Audits run inside the transaction, after insert. If the result is bad, everything rolls back.
Warnings run after commit. They log but don’t block.

All three use the same macro syntax. Only the prefix changes:

-- @constraint: not_null(email)
-- @audit: row_count(>, 0)
-- @warning: mean(price, >=, 1)

Constraints: catching bad rows

Constraints validate individual rows before data enters your target table. If any row fails, the model stops and nothing is written. Your target table is never touched.

-- @constraint: not_null(email)
-- @constraint: compare(total, >=, 0)

This is your first line of defense. It catches data quality issues at the source — before they propagate to downstream models or get pushed to external APIs via @sink. If you’re doing outbound sync, constraints are especially important: they prevent invalid data from ever reaching HubSpot, Salesforce, or wherever your data goes.

See the Constraints reference for the full macro list.

Audits: catching bad results

Some problems aren’t visible at the row level. The row count dropped to zero. The data is three days stale. The total revenue doesn’t match the source. These are dataset-level regressions that only become apparent after the data is written.
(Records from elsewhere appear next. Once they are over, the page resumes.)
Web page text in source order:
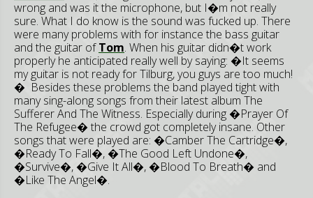
wrong and was it the microphone, but I�m not really
sure. What I do know is the sound was fucked up. There
were many problems with for instance the bass guitar
and the guitar ofTom. When his guitar didn�t work
properly he anticipated really well by saying: �It seems
my guitar is not ready for Tilburg, you guys are too much!
� Besides these problems the band played tight with
many sing-along songs from their latest album The
Sufferer And The Witness. Especially during �Prayer Of
The Refugee� the crowd got completely insane. Other
songs that were played are: �Camber The Cartridge�,
�Ready To Fall�, �The Good Left Undone�,
�Survive�, �Give It All�, �Blood To Breath� and
�Like The Angel�.

-- @audit: row_count(>, 0)
-- @audit: freshness(updated_at, 24h)

Here’s what makes audits powerful: they run inside the same transaction as the data write. If an audit fails, the entire transaction aborts — schema changes, data, commit metadata, everything rolls back. No DuckLake snapshot is created. Your table stays exactly as it was before the run.

This means you can’t end up with committed bad data. The audit is your last chance to catch a problem before it becomes permanent.

See the Audits reference for the full macro list.

Warnings: monitoring without blocking

Sometimes you want to know about something without stopping the pipeline. The average order value dipped. The null rate in a column crept up. The row count changed more than 20%.

-- @warning: mean(price, >=, 1)
-- @warning: null_percent(email, 5)

Warnings run after the data is committed. They show up in your CLI output and --json metadata. They’re for monitoring — the pipeline equivalent of a Grafana alert.

A common workflow is to start with warnings, observe the behavior over a few runs, tune the thresholds, and then promote to constraints or audits when you’re confident in the threshold.

Custom macros

All validation macros are defined in config/macros/ as DuckDB macros. You can edit the defaults or add your own. The naming convention is ondatra_{type}_{name}:

-- config/macros/audits.sql
CREATE OR REPLACE MACRO ondatra_audit_balanced_ledger(t) AS TABLE
  SELECT 'balances do not reconcile'
  WHERE (SELECT SUM(debit) FROM query(printf('SELECT * FROM %s', t)))
     != (SELECT SUM(credit) FROM query(printf('SELECT * FROM %s', t)));

Then use it in any model:

-- @audit: balanced_ledger

The full macro lists are in the reference: Constraints, Audits, Warnings.